Lots of problems here:
1. Obviously I’m a believer in sticky wage/price models, and hence do not believe that monetary policy has an instantaneous effect on all prices (although it does instantly impact the prices of commodities traded in auction-style markets.) So Yates has mischaracterized my views.
2. When Woodford’s coauthor Gauti Eggertsson tried to apply their approach to the Great Depression, he read a great deal of my empirical work, and seemed to like it. Eggertsson’s 2008 AER paper on monetary policy expectations in 1933 cites three of my empirical studies. That doesn’t mean he agrees with all my views, but he didn’t seem to find them ridiculous. And in 1993 I published a paper arguing that temporary currency injections would not be inflationary, 5 years before Krugman published “It’s Baaack . . .”

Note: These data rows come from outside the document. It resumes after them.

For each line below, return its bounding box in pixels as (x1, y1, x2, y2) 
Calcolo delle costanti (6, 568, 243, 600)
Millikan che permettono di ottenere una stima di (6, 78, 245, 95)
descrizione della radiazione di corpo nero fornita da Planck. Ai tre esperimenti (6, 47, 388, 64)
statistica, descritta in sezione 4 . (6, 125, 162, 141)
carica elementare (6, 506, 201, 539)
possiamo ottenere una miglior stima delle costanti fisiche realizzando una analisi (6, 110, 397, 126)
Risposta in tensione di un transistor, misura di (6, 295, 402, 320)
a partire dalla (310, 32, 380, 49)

3. I can’t speak for all market monetarists, but I’m extremely skeptical of the VAR modeling approach discussed by Yates. The early attempts at VAR models produced a “price puzzle,” which meant that tight money seemed to “cause” higher inflation. I remember thinking “Yeah, what do you expect when you use interest rates as an indicator of the stance of monetary policy.” Yes, some of these problems have been “fixed”, but I’m not impressed by the fact that 99% of the economics profession seemed to think monetary policy was “easy” during 2008-09.

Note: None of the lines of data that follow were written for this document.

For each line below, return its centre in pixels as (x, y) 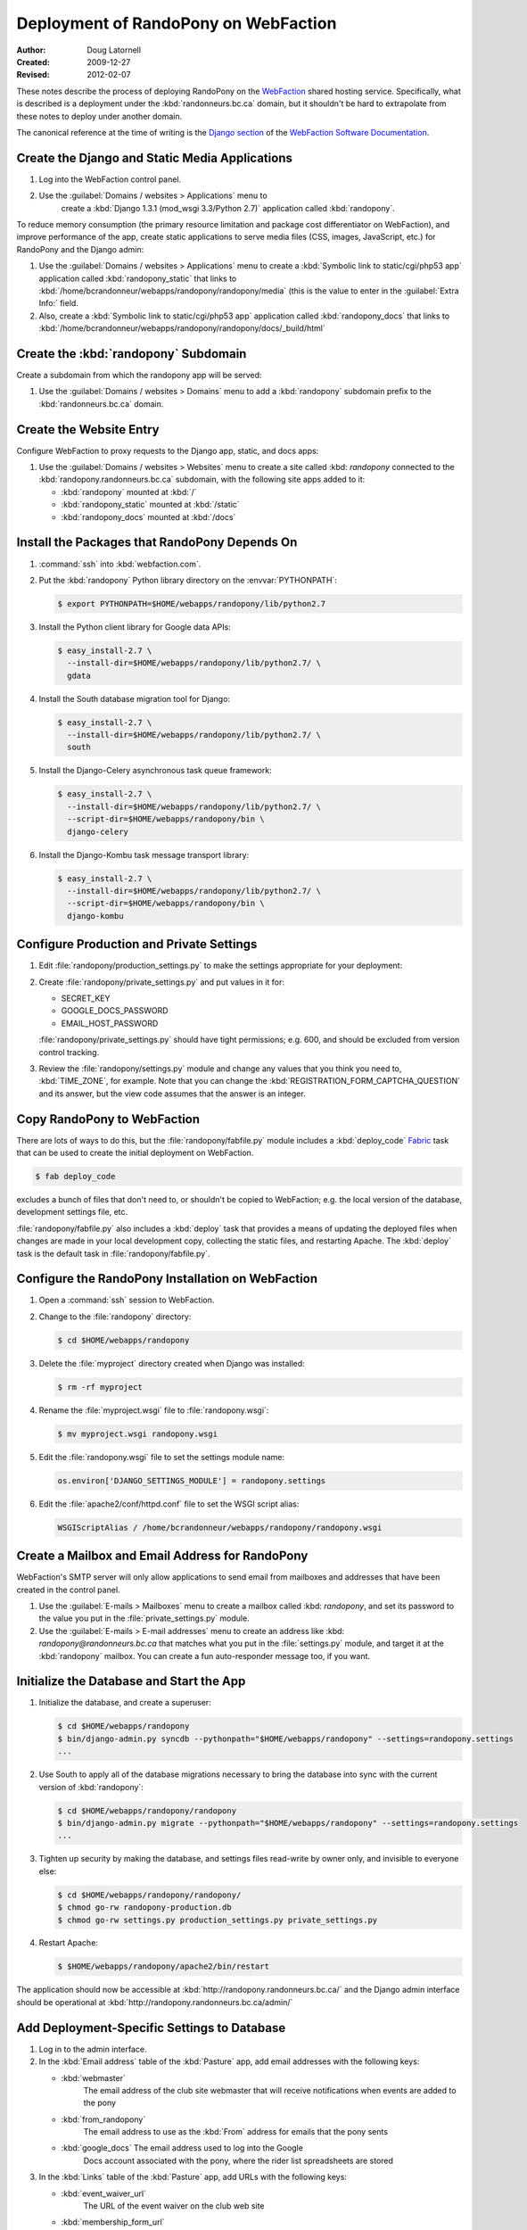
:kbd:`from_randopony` (103, 2119)
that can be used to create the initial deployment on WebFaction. (135, 1153)
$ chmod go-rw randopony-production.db (144, 1908)
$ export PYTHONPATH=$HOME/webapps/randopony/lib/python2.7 (192, 603)
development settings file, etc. (72, 1212)
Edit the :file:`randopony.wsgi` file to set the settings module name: (162, 1457)
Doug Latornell (114, 50)
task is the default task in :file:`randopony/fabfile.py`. (113, 1253)

In my view economists should forget about “building and simulating quantitative models” of the macroeconomy, which are then used for policy determination. Instead we need to encourage the government to create and subsidize trading in NGDP futures markets (more precisely prediction markets) and then use 12-month forward NGDP futures prices as the indicator of the stance of policy, and even better the intermediate target of policy. It’s a scandal that these markets have not been created and subsidized, and it’s a scandal that the famous macroeconomists out there have not loudly insisted that it needs to be done.

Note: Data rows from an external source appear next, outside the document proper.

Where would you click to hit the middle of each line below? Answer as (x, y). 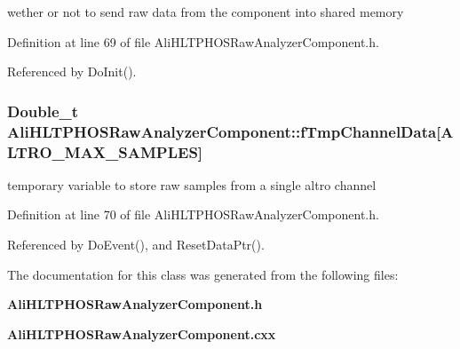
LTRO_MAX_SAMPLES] (105, 151)
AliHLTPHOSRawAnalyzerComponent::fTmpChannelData (222, 131)
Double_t (43, 111)
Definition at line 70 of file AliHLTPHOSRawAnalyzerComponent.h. (193, 214)
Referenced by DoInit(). (72, 71)
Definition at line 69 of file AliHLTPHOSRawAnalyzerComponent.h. (193, 41)
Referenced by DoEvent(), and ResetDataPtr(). (136, 245)
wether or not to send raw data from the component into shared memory (206, 12)
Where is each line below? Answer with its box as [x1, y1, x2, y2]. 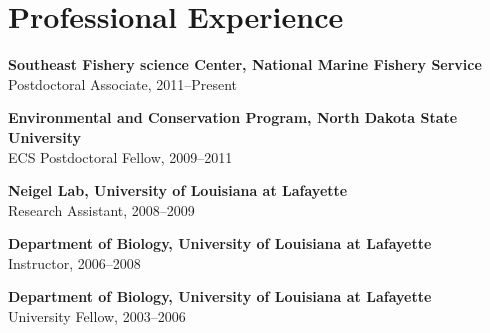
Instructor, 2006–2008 [8, 252, 141, 273]
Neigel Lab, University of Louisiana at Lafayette [8, 180, 348, 201]
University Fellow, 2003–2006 [8, 306, 186, 327]
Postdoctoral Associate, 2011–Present [8, 73, 238, 94]
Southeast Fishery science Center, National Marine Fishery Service [8, 54, 482, 75]
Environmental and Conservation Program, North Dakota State [8, 107, 458, 128]
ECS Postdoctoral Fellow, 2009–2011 [8, 146, 233, 167]
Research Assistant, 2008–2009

If and when we get out of the Stone Age and have highly liquid NGDP and RGDP futures markets, then it would be much easier to explain my views on leads and lags. In that world a change in NGDP futures prices, not a change in the fed funds rate, represents a change in monetary policy. To be more specific:
I predict that whenever the 12-month forward NGDP futures prices starts falling significantly, near term NGDP would fall at about the same time, or soon after. For instance, if we had had a NGDP futures market in 2008, then during the second half of the year you would have seen a sharp fall in 12 month forward NGDP futures. At roughly the same time or soon afterwards current NGDP would have been falling. In contrast, if the Fed had moved aggressively enough to prevent 12-month forward NGDP prices from falling, then near term NGDP in late 2008 would have been far more stable. I think that’s roughly consistent with Woodford’s view, although we may differ slightly on the lag between a change in 12-month forward NGDP expectations and a change in actual NGDP. (Nor would he necessarily accept my views on the potency of monetary policy in 2008.)
PS. The post also speculates on my views on fiscal policy. Just to be clear, I oppose attempts to force a balanced budget.
PPS. Yates’s blog is entitled “Longandvariable.” Not the specific post, the entire blog. He just needs to add “leads.”
PPPS. Yates refers to me as a “MaMoist.” I guess that’s better than being a Maoist, like that faction in the Greek party Syriza. You know, the party so many on the left now seem enamored with. The one that has a bunch of MPs that idolize history’s greatest mass murderer.